A, whole-cell current–voltage relationships for both CRAC channels and ARC channels in WT cells. B, the same currents in cells bearing the G392A-STIM1 mutation. C, the same currents obtained with G392A along with the “CRAC-specific” T389A mutation. The data shown are the whole-cell adenophostin-activated CRAC channel currents (open circles) and AA-activated ARC channel currents (filled circles).

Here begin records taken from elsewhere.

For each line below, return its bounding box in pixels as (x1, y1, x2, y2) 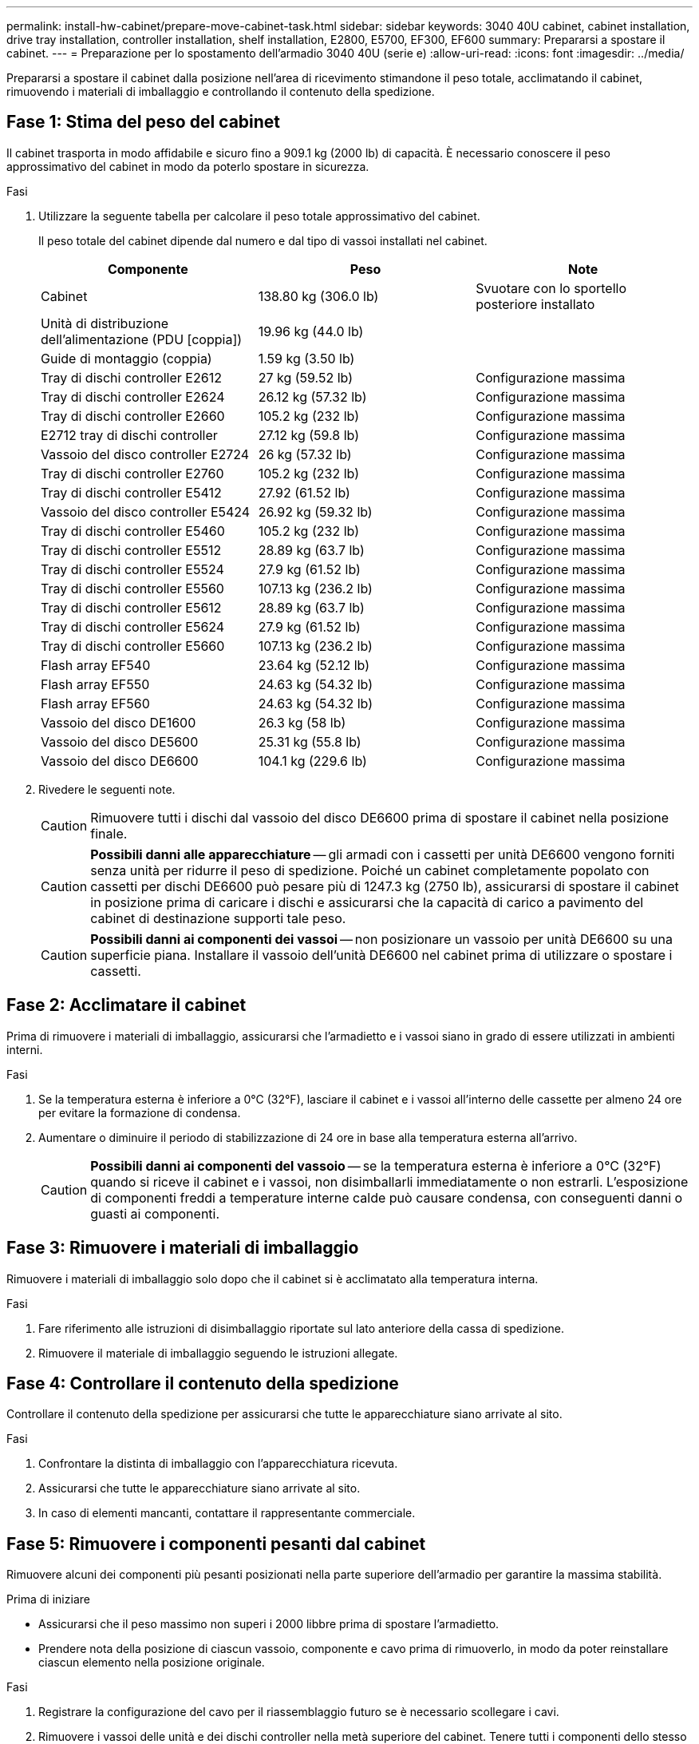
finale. (90, 825, 128, 842)
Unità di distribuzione (41, 315, 168, 331)
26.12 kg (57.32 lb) (258, 388, 367, 405)
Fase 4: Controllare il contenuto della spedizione (6, 1373, 399, 1393)
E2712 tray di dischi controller (41, 426, 218, 443)
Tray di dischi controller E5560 (41, 580, 224, 597)
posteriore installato (476, 295, 595, 312)
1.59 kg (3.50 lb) (258, 350, 355, 367)

Error bars represent the mean ± S.E. (n = 6–7) in each case.

Figure 9.

Representative molecular dynamic snapshots of the STIM1 CC2 terminal helical region. The individual images demonstrate the STIM1 CC2 helical region in wildtype STIM1 and the elongation of this region upon phosphorylation of residue Thr³⁸⁹ (phos-STIM1) or introduction of the T389E phosphomimetic mutation (T389E-STIM1). For comparison, the three images have been aligned at the position of the Thr³⁸⁹ residue (blue dashed line).